[Records from a data source]:
________________________

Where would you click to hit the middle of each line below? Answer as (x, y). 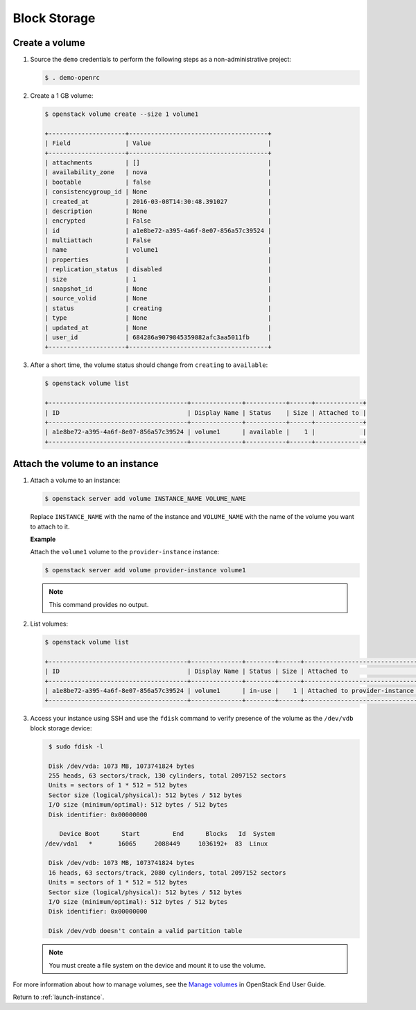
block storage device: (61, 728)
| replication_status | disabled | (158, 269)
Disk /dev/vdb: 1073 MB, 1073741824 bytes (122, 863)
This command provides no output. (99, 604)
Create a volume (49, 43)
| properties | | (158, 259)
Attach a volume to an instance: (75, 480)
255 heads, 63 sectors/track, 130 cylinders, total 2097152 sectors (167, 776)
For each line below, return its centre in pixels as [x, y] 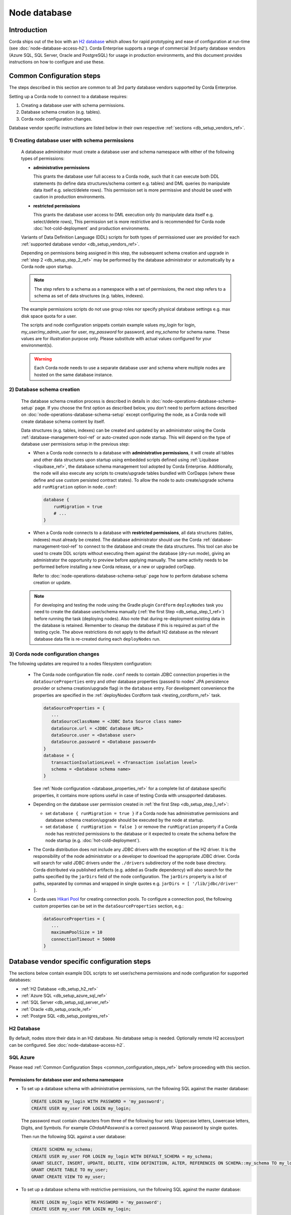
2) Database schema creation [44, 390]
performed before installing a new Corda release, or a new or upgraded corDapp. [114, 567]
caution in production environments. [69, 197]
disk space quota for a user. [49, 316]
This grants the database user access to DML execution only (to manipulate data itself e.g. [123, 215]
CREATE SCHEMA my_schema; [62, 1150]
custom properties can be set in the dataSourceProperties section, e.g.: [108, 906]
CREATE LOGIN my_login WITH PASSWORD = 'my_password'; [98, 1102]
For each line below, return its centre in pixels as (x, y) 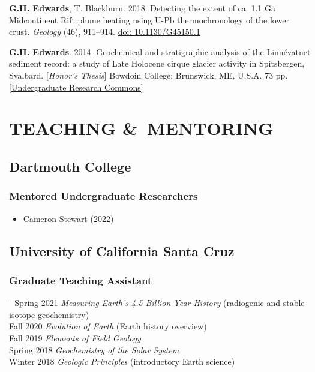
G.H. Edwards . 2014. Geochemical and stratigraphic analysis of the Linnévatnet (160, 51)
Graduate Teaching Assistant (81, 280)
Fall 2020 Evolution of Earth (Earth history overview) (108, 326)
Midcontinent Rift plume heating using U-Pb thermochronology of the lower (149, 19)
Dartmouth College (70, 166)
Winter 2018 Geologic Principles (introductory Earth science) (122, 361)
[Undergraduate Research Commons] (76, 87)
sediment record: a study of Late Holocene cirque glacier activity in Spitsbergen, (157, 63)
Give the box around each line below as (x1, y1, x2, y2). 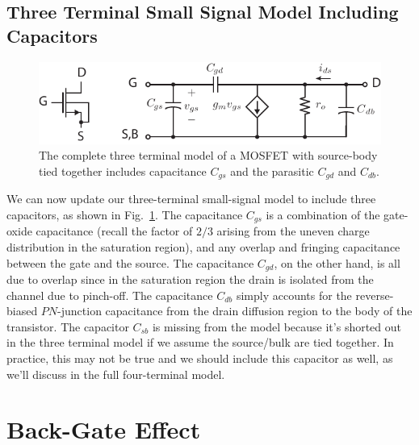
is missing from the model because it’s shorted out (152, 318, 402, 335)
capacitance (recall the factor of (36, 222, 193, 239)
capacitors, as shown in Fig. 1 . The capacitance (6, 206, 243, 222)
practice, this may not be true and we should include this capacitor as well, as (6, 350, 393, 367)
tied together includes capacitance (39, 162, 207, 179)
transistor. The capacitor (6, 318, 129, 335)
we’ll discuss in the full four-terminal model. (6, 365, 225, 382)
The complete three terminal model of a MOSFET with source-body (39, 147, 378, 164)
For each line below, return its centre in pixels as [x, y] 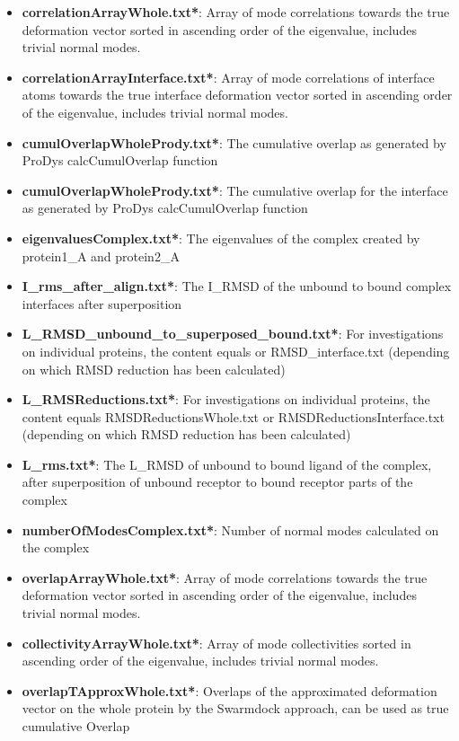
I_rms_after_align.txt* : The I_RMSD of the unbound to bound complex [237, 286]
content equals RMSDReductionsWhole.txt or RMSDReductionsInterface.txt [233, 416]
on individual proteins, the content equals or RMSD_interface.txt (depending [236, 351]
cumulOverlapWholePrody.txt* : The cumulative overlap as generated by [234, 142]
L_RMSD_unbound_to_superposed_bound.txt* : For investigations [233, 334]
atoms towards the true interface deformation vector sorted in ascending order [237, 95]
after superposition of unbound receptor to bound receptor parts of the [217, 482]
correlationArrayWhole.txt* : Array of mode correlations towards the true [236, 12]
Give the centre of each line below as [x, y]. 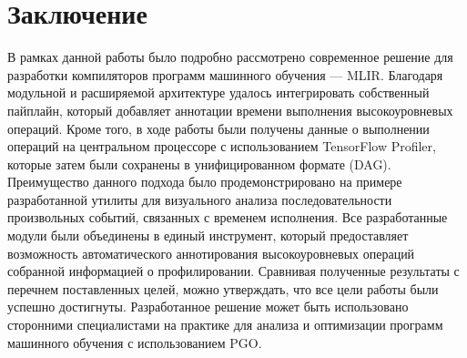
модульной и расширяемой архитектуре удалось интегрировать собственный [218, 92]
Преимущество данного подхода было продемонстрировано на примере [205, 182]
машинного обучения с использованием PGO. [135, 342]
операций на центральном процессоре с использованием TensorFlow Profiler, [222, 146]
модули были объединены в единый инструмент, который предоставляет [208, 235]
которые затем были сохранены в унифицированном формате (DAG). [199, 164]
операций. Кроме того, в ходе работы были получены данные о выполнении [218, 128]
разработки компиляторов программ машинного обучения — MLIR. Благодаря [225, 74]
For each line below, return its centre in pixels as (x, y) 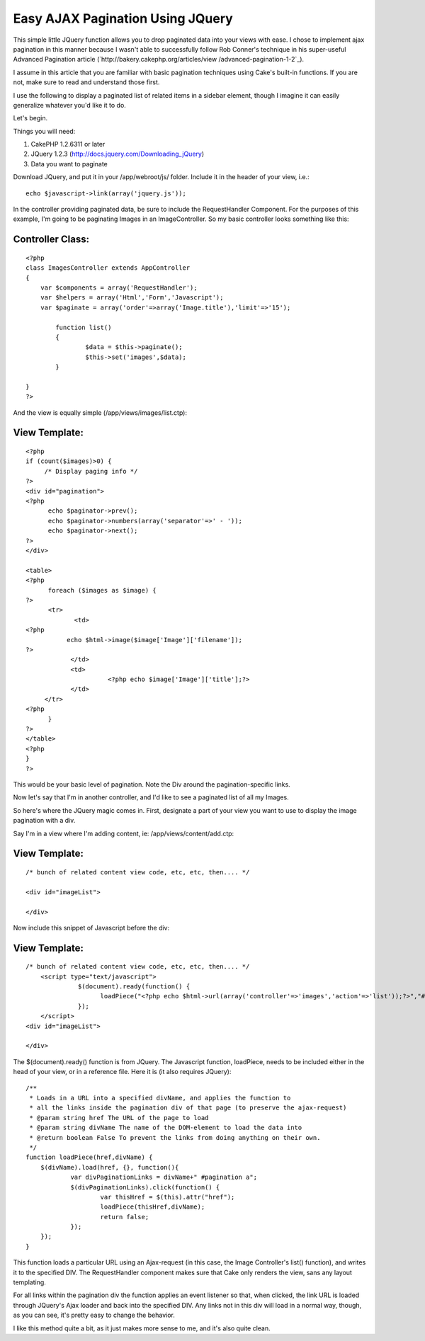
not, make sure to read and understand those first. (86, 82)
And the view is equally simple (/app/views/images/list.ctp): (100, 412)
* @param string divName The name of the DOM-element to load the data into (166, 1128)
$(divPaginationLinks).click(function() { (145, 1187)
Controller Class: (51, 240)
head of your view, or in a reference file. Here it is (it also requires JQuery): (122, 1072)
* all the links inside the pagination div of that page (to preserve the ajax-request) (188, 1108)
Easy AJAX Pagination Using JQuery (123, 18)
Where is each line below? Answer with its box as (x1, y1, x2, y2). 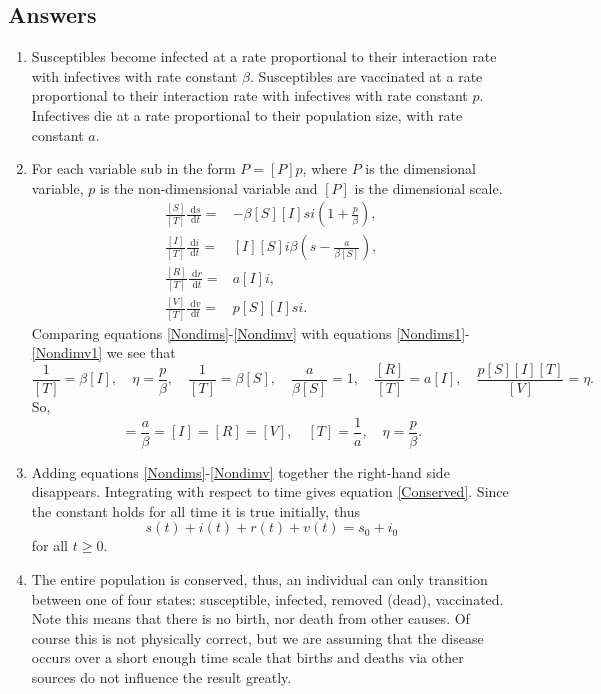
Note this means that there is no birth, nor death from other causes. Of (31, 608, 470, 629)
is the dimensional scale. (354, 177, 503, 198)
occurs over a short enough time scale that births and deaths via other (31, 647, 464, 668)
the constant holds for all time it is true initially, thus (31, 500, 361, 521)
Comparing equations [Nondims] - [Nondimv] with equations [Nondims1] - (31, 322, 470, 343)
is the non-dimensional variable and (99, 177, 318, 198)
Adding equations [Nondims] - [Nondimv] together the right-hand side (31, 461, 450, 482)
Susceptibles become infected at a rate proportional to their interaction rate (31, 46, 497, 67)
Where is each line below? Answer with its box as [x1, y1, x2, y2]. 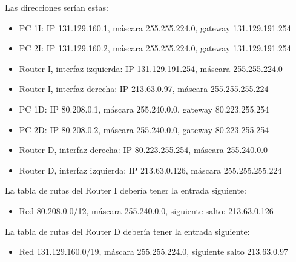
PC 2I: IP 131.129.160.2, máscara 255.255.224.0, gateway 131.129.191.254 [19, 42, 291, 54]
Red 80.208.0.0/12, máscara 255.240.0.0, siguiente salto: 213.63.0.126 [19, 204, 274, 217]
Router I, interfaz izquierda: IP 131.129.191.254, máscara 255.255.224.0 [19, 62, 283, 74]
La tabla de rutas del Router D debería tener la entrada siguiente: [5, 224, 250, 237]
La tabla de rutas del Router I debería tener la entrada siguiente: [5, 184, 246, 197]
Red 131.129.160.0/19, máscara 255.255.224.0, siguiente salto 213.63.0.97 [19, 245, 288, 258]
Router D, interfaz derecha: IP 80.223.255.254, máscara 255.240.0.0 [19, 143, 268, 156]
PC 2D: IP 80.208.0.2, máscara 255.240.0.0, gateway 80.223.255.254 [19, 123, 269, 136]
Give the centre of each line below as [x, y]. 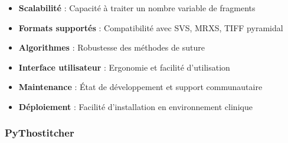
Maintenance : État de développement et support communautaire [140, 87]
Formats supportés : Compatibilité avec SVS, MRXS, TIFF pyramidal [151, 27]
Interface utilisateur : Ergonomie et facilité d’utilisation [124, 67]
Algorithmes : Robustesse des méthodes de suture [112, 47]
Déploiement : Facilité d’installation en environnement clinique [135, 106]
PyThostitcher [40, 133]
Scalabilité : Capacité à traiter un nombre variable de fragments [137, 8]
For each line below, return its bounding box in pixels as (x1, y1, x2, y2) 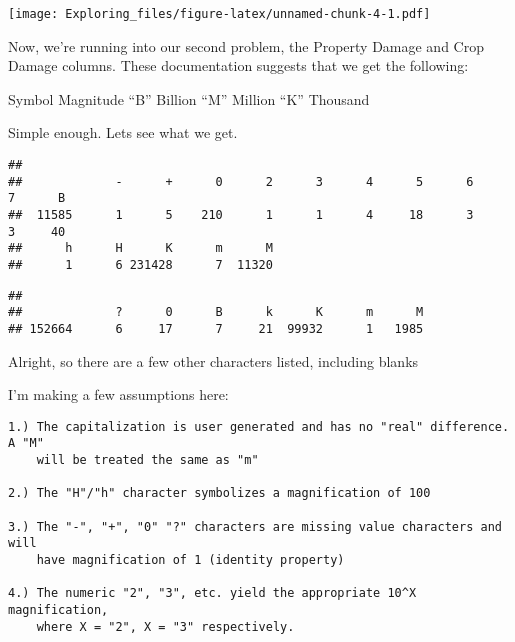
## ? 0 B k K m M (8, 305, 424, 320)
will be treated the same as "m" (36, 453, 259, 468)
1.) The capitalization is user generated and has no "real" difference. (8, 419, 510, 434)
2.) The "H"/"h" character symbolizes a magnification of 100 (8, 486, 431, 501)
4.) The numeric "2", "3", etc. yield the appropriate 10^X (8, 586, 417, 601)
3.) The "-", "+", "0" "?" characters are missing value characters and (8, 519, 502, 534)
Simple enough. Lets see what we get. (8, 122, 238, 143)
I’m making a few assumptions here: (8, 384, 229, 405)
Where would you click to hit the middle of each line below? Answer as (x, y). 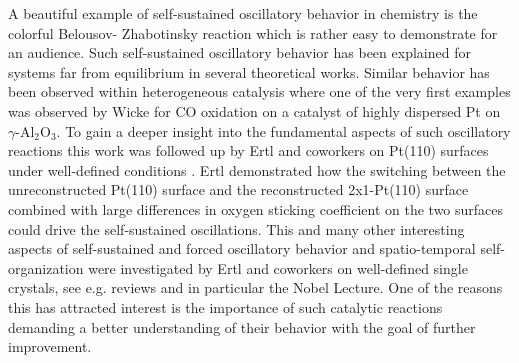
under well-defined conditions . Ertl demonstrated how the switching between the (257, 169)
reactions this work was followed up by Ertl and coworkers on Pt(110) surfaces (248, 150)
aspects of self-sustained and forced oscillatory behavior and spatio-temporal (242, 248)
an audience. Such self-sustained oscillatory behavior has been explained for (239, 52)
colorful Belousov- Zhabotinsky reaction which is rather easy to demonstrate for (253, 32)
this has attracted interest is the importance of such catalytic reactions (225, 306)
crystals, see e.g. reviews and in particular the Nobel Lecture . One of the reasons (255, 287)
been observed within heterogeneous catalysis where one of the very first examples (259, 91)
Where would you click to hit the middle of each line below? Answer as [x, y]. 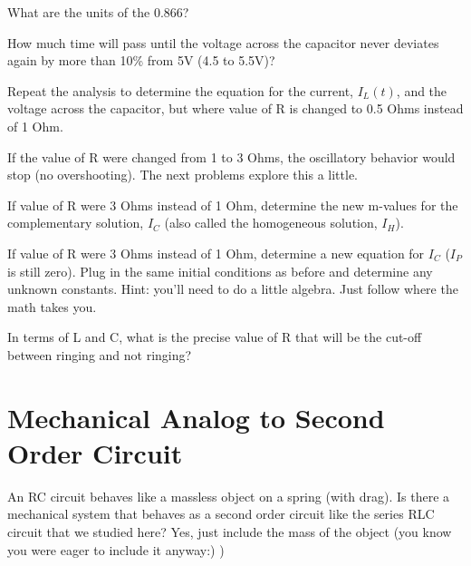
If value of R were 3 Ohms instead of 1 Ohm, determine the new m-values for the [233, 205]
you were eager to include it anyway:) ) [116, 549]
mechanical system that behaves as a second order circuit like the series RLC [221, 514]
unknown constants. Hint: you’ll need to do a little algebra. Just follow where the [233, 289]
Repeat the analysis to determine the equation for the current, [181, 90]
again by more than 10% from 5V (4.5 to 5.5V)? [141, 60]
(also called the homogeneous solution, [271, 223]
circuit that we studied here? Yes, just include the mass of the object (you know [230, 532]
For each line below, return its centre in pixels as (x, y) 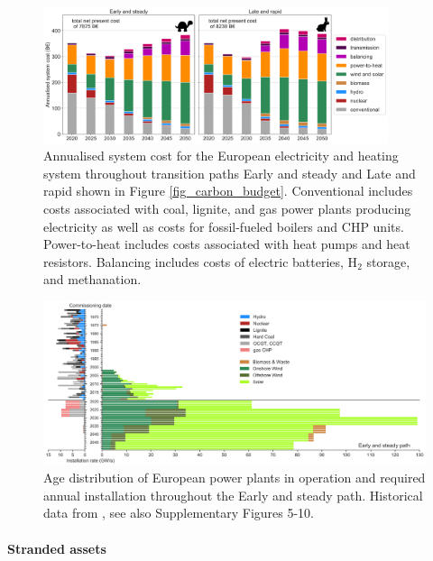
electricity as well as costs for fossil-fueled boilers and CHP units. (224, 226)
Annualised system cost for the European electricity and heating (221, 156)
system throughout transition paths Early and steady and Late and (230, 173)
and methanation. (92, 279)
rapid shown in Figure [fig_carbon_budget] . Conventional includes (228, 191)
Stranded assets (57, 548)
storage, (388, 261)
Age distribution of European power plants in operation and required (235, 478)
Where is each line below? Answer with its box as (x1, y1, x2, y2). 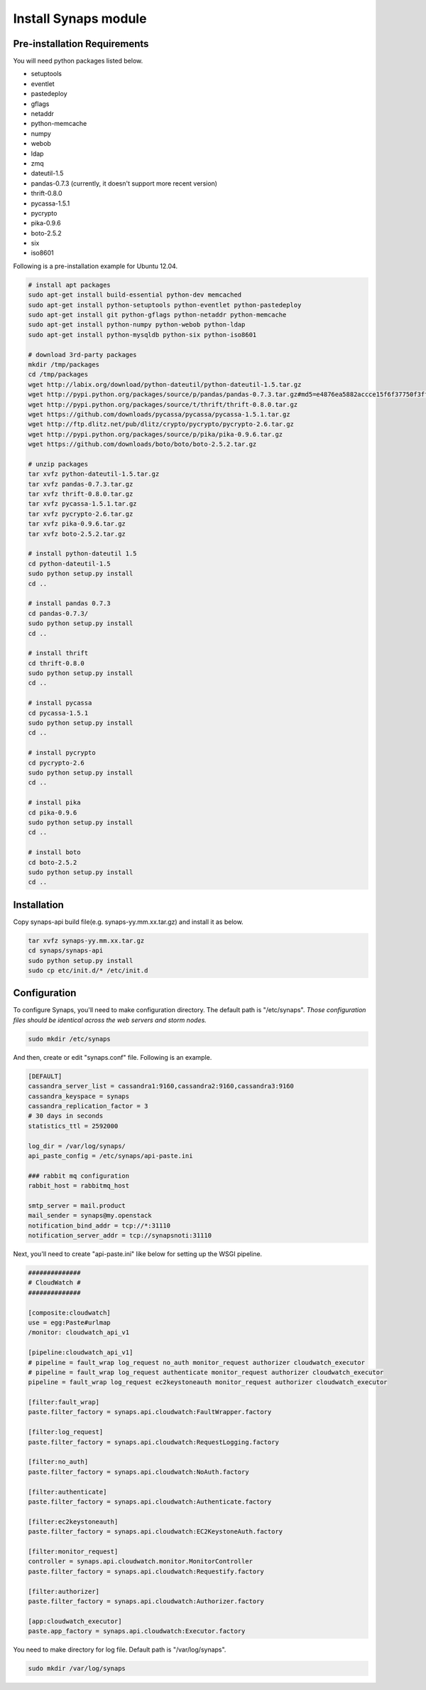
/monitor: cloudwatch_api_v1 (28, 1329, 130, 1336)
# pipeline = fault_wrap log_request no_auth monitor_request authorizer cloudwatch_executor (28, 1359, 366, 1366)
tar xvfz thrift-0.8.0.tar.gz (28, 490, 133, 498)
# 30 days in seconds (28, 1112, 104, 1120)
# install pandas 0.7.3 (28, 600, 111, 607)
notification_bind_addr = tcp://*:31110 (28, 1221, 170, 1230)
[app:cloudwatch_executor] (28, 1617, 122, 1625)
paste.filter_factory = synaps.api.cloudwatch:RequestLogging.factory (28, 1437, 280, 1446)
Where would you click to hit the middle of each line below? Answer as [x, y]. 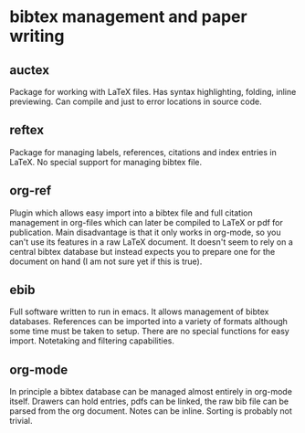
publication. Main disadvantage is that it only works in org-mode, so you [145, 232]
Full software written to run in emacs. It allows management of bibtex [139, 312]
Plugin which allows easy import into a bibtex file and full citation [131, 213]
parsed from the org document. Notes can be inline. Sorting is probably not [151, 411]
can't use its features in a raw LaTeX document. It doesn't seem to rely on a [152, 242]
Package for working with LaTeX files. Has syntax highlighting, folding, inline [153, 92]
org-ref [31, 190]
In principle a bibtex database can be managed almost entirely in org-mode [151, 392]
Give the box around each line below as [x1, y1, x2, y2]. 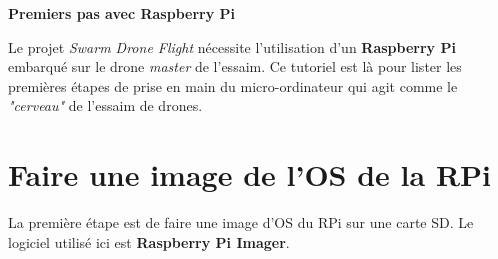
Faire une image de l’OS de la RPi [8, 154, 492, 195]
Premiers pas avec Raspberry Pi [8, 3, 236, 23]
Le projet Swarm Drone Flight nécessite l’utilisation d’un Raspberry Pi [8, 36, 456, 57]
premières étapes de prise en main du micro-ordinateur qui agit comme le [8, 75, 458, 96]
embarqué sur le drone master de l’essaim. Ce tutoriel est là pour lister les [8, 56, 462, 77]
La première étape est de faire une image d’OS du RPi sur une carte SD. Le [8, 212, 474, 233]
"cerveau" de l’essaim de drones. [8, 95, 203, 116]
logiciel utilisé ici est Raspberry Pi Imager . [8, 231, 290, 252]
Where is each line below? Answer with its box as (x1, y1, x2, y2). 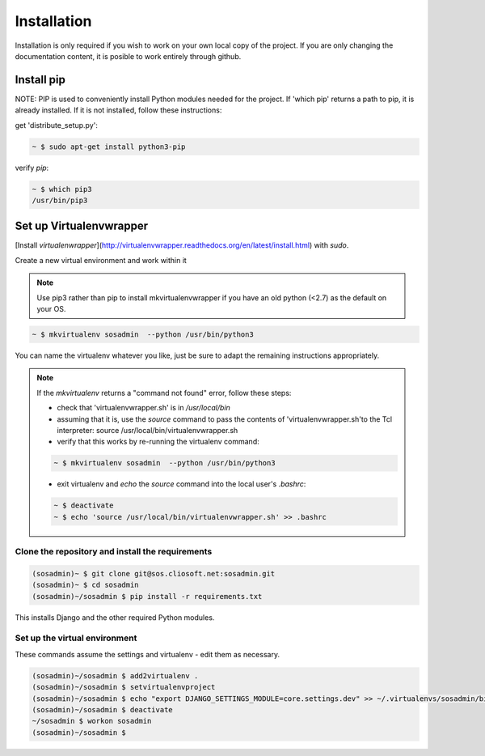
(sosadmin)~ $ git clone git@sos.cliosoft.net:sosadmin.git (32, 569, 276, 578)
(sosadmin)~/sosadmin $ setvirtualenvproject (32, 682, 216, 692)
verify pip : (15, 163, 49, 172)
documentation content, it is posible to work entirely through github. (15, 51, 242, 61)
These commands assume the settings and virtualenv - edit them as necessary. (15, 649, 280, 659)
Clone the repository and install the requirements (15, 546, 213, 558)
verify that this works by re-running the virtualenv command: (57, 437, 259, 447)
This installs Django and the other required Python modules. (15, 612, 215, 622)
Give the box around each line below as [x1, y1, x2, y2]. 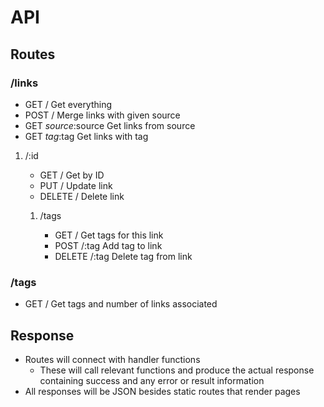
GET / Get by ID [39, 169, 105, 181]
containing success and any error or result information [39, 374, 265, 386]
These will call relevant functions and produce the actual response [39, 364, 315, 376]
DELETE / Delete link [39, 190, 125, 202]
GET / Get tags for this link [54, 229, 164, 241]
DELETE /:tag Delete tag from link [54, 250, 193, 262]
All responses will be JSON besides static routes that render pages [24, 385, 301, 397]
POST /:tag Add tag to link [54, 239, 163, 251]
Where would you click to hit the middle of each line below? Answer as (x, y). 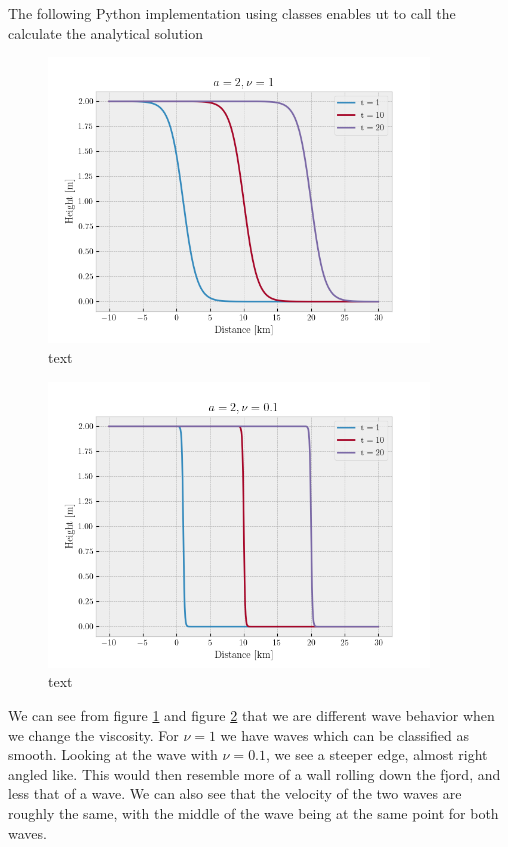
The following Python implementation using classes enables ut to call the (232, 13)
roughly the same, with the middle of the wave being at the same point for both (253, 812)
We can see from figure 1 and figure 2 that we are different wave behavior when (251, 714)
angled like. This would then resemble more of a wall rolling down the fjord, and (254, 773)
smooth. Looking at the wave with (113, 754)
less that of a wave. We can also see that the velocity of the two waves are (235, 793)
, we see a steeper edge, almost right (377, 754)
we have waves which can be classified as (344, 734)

________________________

[What the task asks]: Repeat exactly the lines from the start of the entries down to the line with "2) Database schema creation [44, 390]", keeping both ends but none of the pictures.

[Reply to the task]:
Where would you click to hit the middle of each line below? Answer as (x, y). 
block storage device: (61, 728)
| replication_status | disabled | (158, 269)
Disk /dev/vdb: 1073 MB, 1073741824 bytes (122, 863)
This command provides no output. (99, 604)
Create a volume (49, 43)
| properties | | (158, 259)
Attach a volume to an instance: (75, 480)
255 heads, 63 sectors/track, 130 cylinders, total 2097152 sectors (167, 776)
For each line below, return its centre in pixels as [x, y] 
2) Database schema creation [44, 390]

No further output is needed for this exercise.